I’m working on a web scraping project where I need to collect all possible navigation paths from a webpage without actually leaving the current page.
What I’m trying to do:
I want to grab all outbound navigation routes from a page. These could be regular anchor tags, JavaScript-triggered navigations, or form submissions (both GET and POST methods).
Previous approach with PhantomJS:
I used the onNavigationRequested
event handler which let me click on elements matching certain selectors, capture the destination URL and request details, then prevent the actual navigation from happening.
Current issue with Puppeteer:
When I try using request interception, by the time the request gets intercepted, the page has already changed. This means I’d need to navigate back to continue my analysis.
My question:
Is there a method in Puppeteer to detect when navigation is about to happen while still being on the original page, and then block that navigation? I need to stay on the current page to continue testing other elements.
Any suggestions would be really helpful. Thanks!
try using page.setRequestInterception(true)
with request.abort()
but first capture the url with page.on('request')
. i had similar issue and what worked was hooking into click events before they fire - you can inject js that overrides addEventListener for clicks and captures href targets before preventDefault stops them. bit hacky but effective for staying on same page while getting nav data.
You can achieve this by combining request interception with the page.evaluateOnNewDocument()
method to intercept navigation attempts at the browser level before they actually trigger. Set up a custom event listener in the page context that captures click events on links and form submissions, then use event.preventDefault()
to stop the navigation while still extracting the target URL information. Another approach that worked well for me was using page.on('framenavigated')
combined with page.goBack()
immediately after capturing the navigation data, though this creates a brief flicker. The cleanest solution I found was overriding the window.location
object and HTMLFormElement.prototype.submit
method within the page context using page.addInitScript()
equivalent functionality.

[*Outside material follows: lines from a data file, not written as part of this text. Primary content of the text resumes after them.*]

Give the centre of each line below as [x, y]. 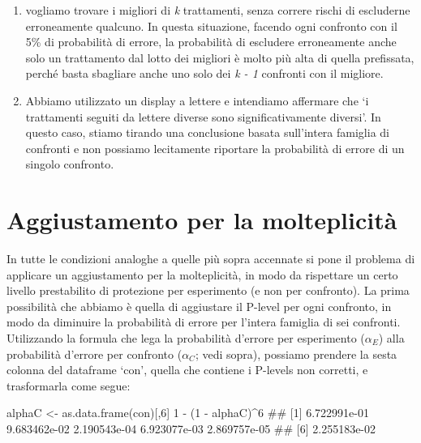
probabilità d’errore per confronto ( [95, 354]
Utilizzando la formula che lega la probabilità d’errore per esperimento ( [186, 338]
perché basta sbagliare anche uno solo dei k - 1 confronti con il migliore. [204, 73]
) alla [391, 338]
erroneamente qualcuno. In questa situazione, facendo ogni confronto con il [211, 26]
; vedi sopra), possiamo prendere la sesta [296, 354]
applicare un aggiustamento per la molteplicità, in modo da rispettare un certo [202, 274]
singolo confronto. [70, 164]
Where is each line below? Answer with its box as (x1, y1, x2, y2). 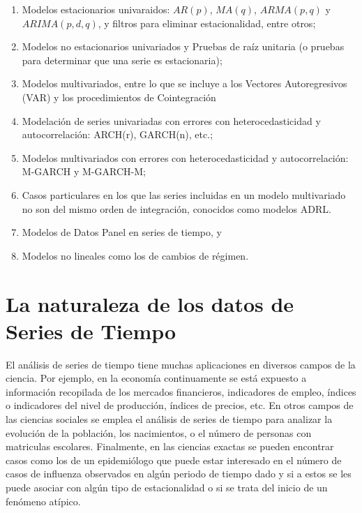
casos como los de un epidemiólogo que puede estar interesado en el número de (6, 452, 342, 467)
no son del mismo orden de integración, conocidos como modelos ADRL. (22, 201, 331, 216)
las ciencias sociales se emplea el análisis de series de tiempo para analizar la (6, 412, 333, 426)
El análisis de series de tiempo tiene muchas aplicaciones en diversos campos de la (6, 357, 356, 371)
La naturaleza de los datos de (6, 289, 294, 318)
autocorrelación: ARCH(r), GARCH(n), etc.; (22, 127, 213, 142)
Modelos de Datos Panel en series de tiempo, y (22, 225, 222, 239)
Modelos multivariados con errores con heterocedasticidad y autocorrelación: (22, 150, 349, 165)
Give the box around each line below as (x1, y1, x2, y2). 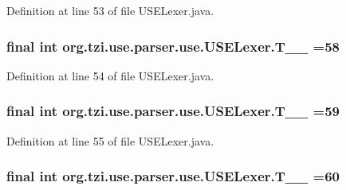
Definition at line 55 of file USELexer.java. (6, 132, 214, 149)
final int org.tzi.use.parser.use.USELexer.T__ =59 (6, 101, 340, 121)
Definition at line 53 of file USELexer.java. (6, 2, 214, 18)
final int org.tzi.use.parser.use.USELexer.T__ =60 (6, 166, 340, 186)
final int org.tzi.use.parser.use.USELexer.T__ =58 (6, 36, 340, 56)
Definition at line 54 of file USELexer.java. (6, 67, 214, 83)
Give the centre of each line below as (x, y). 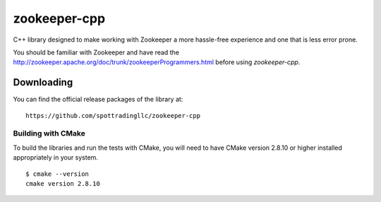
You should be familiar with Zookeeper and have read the (96, 52)
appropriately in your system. (56, 158)
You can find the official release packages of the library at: (98, 100)
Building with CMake (49, 133)
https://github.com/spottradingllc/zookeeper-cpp (113, 115)
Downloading (43, 82)
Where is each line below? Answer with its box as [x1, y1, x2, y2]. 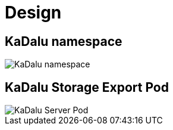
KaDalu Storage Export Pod [5, 79, 169, 95]
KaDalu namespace [5, 33, 122, 49]
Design [5, 2, 62, 23]
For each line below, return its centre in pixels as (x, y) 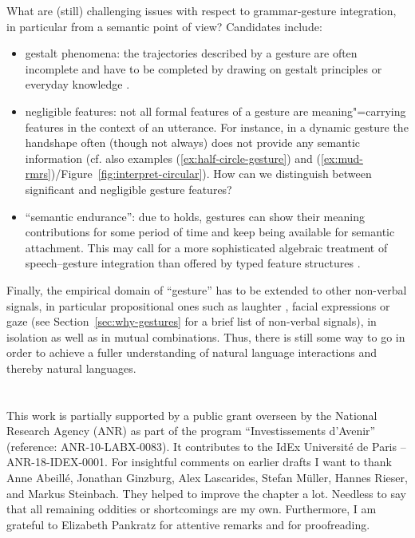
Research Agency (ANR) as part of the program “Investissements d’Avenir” (191, 431)
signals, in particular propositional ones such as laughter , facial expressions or (198, 305)
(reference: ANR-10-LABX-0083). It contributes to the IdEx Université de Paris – (206, 446)
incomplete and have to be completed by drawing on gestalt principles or (204, 68)
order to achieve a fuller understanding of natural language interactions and (192, 352)
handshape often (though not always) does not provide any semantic (192, 142)
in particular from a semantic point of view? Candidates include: (164, 26)
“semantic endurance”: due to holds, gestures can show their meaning (195, 216)
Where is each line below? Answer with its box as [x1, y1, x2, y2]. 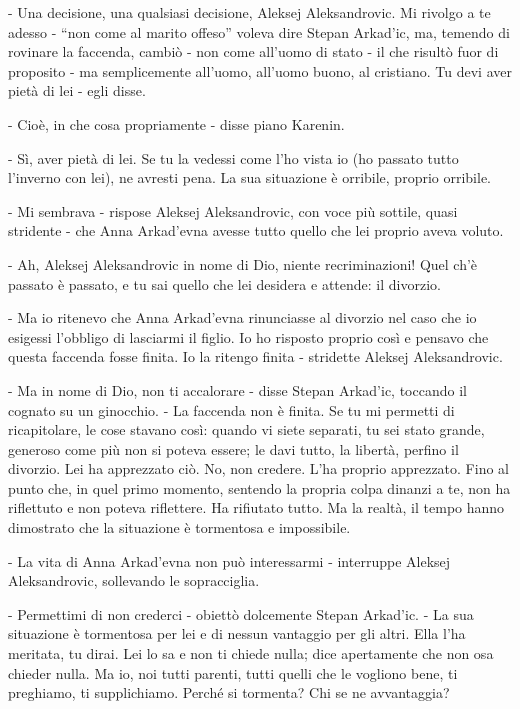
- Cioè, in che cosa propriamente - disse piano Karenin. [8, 113, 345, 134]
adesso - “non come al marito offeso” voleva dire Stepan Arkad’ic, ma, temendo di [8, 21, 510, 42]
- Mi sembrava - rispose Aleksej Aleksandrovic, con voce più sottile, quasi [8, 200, 458, 221]
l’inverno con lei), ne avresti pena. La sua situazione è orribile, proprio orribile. [8, 167, 491, 188]
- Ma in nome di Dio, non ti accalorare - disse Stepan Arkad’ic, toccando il [8, 379, 467, 400]
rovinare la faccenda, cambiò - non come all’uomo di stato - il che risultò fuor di [8, 41, 499, 62]
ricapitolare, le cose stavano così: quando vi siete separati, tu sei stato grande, [8, 419, 485, 440]
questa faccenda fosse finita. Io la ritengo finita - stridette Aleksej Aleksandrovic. [8, 346, 503, 367]
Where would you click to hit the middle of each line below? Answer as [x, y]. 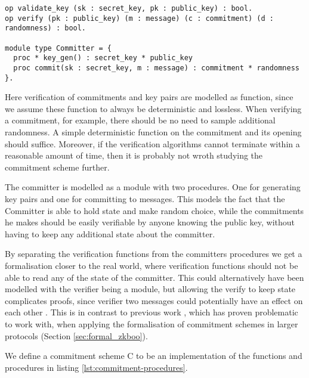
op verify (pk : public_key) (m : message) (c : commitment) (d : [140, 18]
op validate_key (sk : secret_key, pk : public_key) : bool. [129, 8]
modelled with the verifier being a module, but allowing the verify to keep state [150, 289]
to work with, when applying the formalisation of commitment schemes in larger [152, 323]
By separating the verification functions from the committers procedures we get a [154, 254]
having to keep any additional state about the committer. [110, 233]
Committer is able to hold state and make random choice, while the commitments [154, 210]
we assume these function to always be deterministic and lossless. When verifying [153, 108]
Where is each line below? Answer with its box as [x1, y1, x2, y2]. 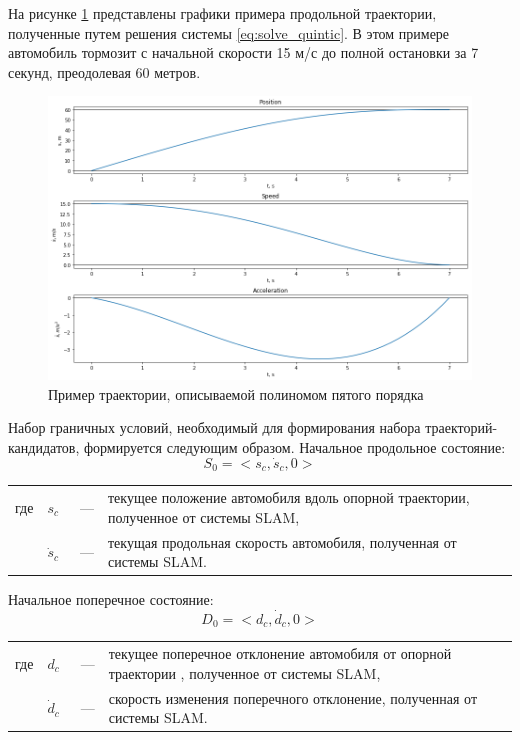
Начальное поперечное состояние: [8, 589, 214, 610]
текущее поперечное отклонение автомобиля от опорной [108, 643, 452, 664]
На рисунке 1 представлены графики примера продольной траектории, [8, 3, 437, 23]
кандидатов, [8, 437, 80, 458]
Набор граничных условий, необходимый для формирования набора [8, 417, 421, 438]
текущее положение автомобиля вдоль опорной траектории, [108, 487, 470, 508]
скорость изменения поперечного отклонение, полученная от [108, 687, 478, 708]
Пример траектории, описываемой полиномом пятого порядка [48, 383, 424, 404]
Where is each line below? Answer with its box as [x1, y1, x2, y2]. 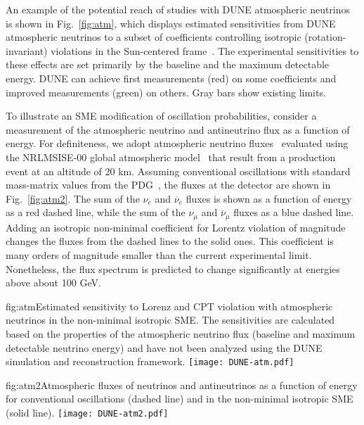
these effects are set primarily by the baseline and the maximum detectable [6, 57, 330, 72]
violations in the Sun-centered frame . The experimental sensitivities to [51, 43, 359, 58]
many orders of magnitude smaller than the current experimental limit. [6, 247, 312, 262]
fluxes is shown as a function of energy [186, 191, 352, 205]
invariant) [6, 43, 48, 58]
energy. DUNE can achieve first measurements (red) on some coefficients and [6, 70, 337, 85]
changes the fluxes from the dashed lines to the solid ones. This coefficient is [6, 234, 334, 248]
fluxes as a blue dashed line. [233, 205, 354, 220]
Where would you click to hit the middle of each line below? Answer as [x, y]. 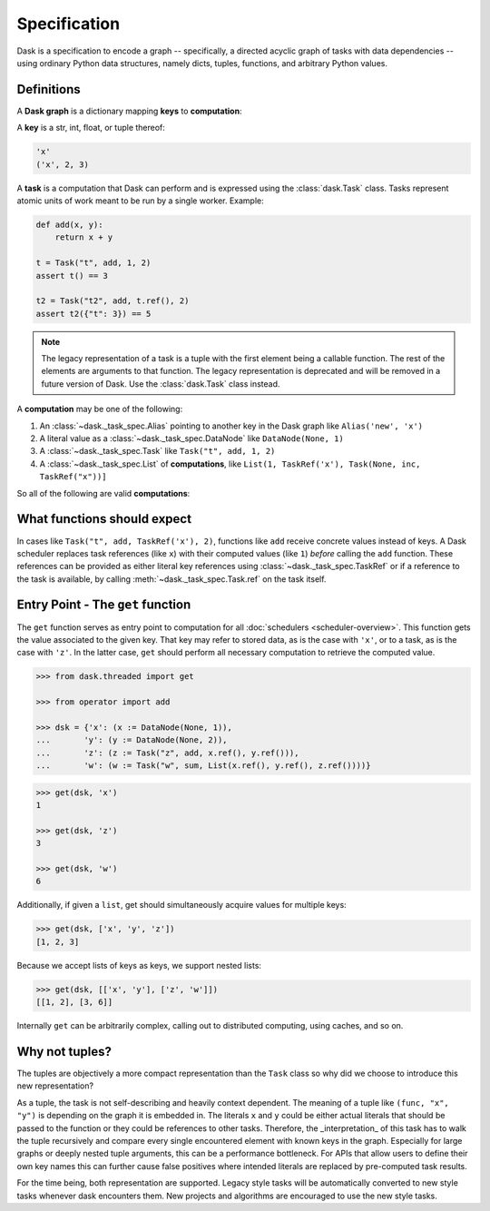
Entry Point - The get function [104, 605]
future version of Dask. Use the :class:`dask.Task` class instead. [161, 384]
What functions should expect [104, 519]
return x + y [84, 237]
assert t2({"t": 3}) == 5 [93, 314]
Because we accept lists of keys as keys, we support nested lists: [139, 965]
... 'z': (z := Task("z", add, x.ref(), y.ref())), [167, 753]
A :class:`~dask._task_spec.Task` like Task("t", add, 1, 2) [157, 451]
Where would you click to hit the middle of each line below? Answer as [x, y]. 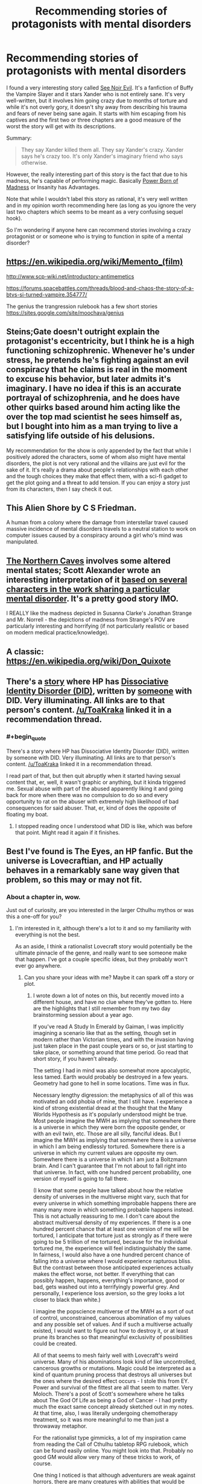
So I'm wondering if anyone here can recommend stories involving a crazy [99, 230]
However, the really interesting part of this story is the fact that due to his [97, 174]
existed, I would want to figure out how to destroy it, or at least [111, 1331]
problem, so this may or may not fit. [74, 880]
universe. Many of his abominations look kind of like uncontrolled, [115, 1362]
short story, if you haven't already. [76, 1059]
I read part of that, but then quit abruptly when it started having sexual [93, 775]
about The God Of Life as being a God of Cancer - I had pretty [110, 1400]
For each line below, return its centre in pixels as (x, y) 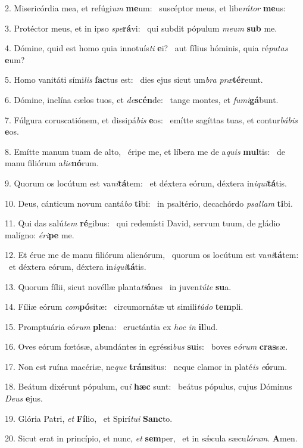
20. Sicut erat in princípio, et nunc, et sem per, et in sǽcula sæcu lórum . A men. (151, 438)
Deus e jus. (24, 398)
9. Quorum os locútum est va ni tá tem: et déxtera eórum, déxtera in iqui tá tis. (146, 183)
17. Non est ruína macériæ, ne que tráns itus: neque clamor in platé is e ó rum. (146, 366)
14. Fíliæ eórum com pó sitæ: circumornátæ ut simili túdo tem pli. (124, 307)
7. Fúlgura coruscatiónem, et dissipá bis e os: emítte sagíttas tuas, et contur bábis (151, 119)
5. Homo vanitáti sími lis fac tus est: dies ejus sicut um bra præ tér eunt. (134, 80)
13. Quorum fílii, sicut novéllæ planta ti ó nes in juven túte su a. (118, 286)
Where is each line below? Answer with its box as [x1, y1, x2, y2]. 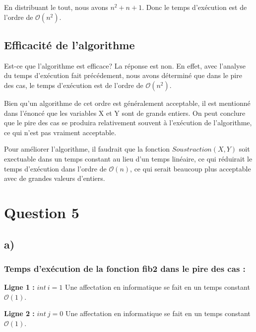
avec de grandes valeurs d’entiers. [4, 173, 105, 183]
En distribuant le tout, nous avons [4, 2, 108, 12]
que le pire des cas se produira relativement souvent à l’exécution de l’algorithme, [4, 117, 252, 128]
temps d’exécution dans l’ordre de [4, 163, 107, 173]
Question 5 [4, 202, 79, 222]
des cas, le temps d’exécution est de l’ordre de [4, 80, 143, 90]
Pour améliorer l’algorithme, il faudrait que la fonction [4, 144, 170, 154]
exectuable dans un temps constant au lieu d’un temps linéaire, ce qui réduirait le [4, 153, 253, 164]
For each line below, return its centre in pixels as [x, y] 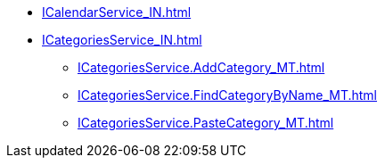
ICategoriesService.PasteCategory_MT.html [206, 123]
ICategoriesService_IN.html [122, 40]
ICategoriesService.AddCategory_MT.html [201, 67]
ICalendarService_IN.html [117, 12]
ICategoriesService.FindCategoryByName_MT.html [228, 95]
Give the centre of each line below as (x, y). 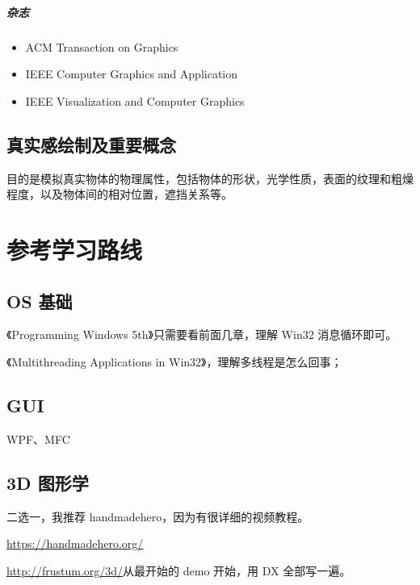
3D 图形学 (48, 482)
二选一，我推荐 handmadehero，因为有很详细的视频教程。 (158, 516)
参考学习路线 (75, 249)
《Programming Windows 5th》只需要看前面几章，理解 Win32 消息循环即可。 (202, 334)
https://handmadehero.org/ (75, 543)
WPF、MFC (38, 439)
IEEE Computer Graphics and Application (132, 74)
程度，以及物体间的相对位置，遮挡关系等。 (120, 194)
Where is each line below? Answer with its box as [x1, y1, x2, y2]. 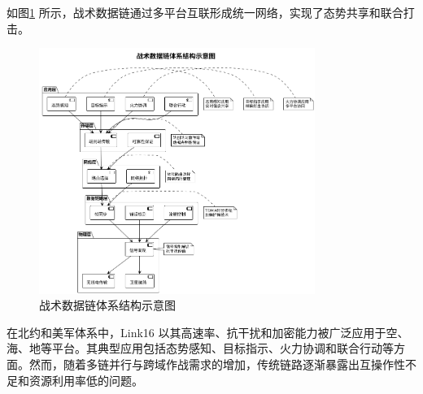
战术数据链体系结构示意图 [39, 297, 176, 314]
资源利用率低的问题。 [28, 371, 143, 388]
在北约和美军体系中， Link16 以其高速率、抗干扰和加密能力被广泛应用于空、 [7, 323, 409, 340]
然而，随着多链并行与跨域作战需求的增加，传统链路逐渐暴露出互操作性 [28, 356, 405, 372]
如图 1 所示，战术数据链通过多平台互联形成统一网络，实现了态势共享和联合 [7, 4, 403, 20]
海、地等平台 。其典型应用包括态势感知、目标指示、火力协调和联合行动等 [7, 340, 394, 357]
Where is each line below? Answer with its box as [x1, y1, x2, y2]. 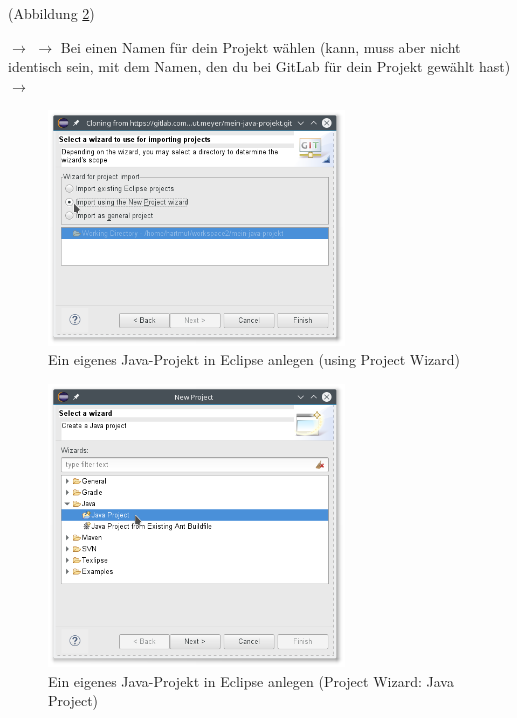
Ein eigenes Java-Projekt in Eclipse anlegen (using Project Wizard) [48, 349, 461, 370]
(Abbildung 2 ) [8, 3, 95, 23]
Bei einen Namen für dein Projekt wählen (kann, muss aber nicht [60, 36, 461, 57]
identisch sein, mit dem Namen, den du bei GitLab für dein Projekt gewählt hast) [8, 56, 511, 77]
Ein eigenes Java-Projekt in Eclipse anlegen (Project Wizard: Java [48, 670, 454, 691]
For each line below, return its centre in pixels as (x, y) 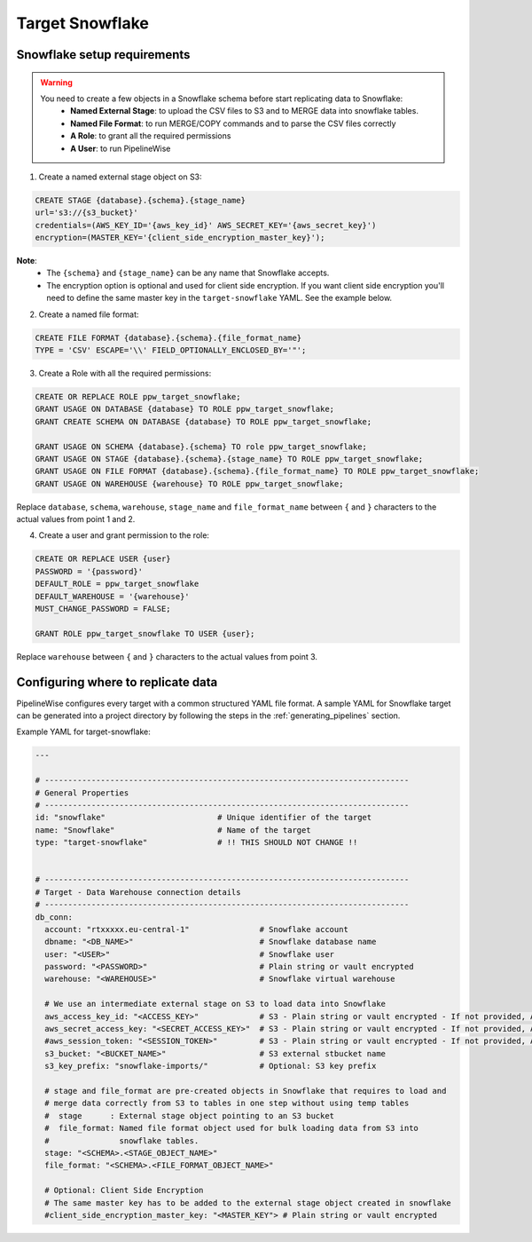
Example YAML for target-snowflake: (83, 732)
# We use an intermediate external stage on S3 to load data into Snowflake (215, 1004)
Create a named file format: (89, 314)
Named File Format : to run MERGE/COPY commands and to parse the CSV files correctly (233, 123)
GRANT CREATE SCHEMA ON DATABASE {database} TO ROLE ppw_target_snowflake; (203, 421)
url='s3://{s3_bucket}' (87, 213)
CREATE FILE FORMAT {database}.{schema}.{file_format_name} (168, 338)
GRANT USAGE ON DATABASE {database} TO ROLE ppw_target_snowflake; (185, 409)
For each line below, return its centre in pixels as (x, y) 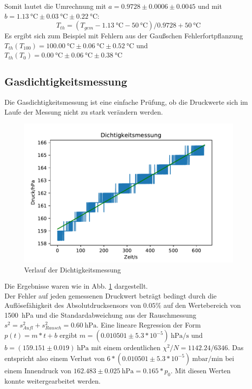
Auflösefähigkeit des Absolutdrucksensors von (73, 305)
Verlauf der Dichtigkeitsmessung (73, 269)
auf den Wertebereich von (202, 305)
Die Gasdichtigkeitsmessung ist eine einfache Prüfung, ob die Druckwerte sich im (126, 102)
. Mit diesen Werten (201, 370)
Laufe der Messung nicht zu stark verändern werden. (84, 111)
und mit (210, 6)
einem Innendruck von (38, 370)

This way you can capture all navigation attempts including JavaScript-triggered ones before they execute, giving you complete control over what actually navigates and what gets blocked.
I ran into this exact problem last year and found a reliable solution using the page.on('request')
event combined with strategic request blocking. The key is to set up request interception early and use request.url()
to capture navigation targets before calling request.abort()
. However, what made the difference was also listening to the page.on('response')
event to catch redirects that might slip through. For JavaScript navigations, I inject a script that monkey-patches window.location.assign
and window.location.replace
methods to capture the destination URLs before preventing execution. This approach handles both standard link clicks and programmatic navigation attempts. The tricky part is distinguishing between resource requests and actual navigation requests - I filter by checking if the request is for the main frame and matches navigation patterns. Works consistently across different sites without the page jumping issue you mentioned.